Creating a Pathway to Improve Health in Indigenous Communities

Indigenous people suffer higher rates of diabetes, cancer, heart disease, and other illnesses and have shorter average life expectancies than the general population. 

That is why the College of Human Medicine created the Indigenous Pathway program, an effort to reduce those health disparities by encouraging more medical students to provide care for tribal members. 

“There is a need,” said Elizabeth Guerrero Lyons, EdD, associate director of the college’s Leadership in Rural Medicine program, “and we at the College of Human Medicine want to help meet that need.” 

The college started the Indigenous Pathway in 2022 for all medical students. The pathway is designed to give Indigenous students the opportunity to obtain medical degrees, as well as expose nonindigenous students to the medical needs of Native Americans. 
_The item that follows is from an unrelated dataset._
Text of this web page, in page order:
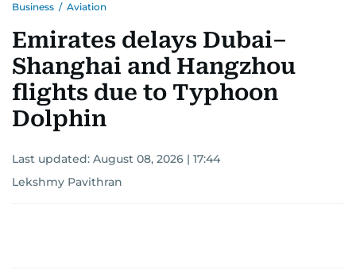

“It is essential to emphasize that this initiative is designed for all students, both Indigenous and non-indigenous,” Lyons said. “For those who are not Indigenous, it is particularly important to engage early in training that fosters an understanding of Indigenous communities. This approach not only enhances cultural familiarity but also promotes a sense of cultural humility.” 

Under the program, third- and fourth-year medical students can participate in a two-week Indigenous medicine elective. Students who choose that elective work with medical professionals at clinics operated by the Little Traverse Bay Bands of Odawa Indians near Petoskey and the Keweenaw Bay Indian Community in Baraga. 

First-year students also can sign up for a two-week immersion in Indigenous medicine, and college officials hope to expand the Pathway through all four years of medical school. 

The college also formed an Early Assurance Program with Bay Mills Community College, founded and operated by the Bay Mills Indian Community, to provide an opportunity for its students to attend the College of Human Medicine.  

The College of Human Medicine offers two scholarships to support Indigenous medical students. The Dr. Harry D. Brickley Endowed Scholarship in Human Medicine was created with a $100,000 gift from the retired surgeon, and the Mashkiki Endowed Scholarship in Human Medicine, provides an additional a $100,000 in matching endowment scholarship funds. Mashkiki is the Ojibwe term for medicine. 

Michigan is home to 12 federally recognized tribes and an estimated 200,000 tribal members, yet fewer than 1 percent of the nearly 44,000 doctors licensed in the state are American Indians/Alaska Natives. 

Encouraging young tribal members to consider medical careers is vital, Lyons said. 

“It’s important because, like with many underserved populations, patients want to see physicians who look like them,” she said. “Trust is huge, and so is respect.” 

“My passion always has been in working with medically underserved populations, particularly Indigenous people,” she added. 

Many potential students come from disadvantaged families and likely never have considered a medical career, she said. 

“Ultimately our goal in the Indigenous Pathway program is to get the word out that going to medical school is a possibility,” Lyons said, “and that going to college in general is a possibility.”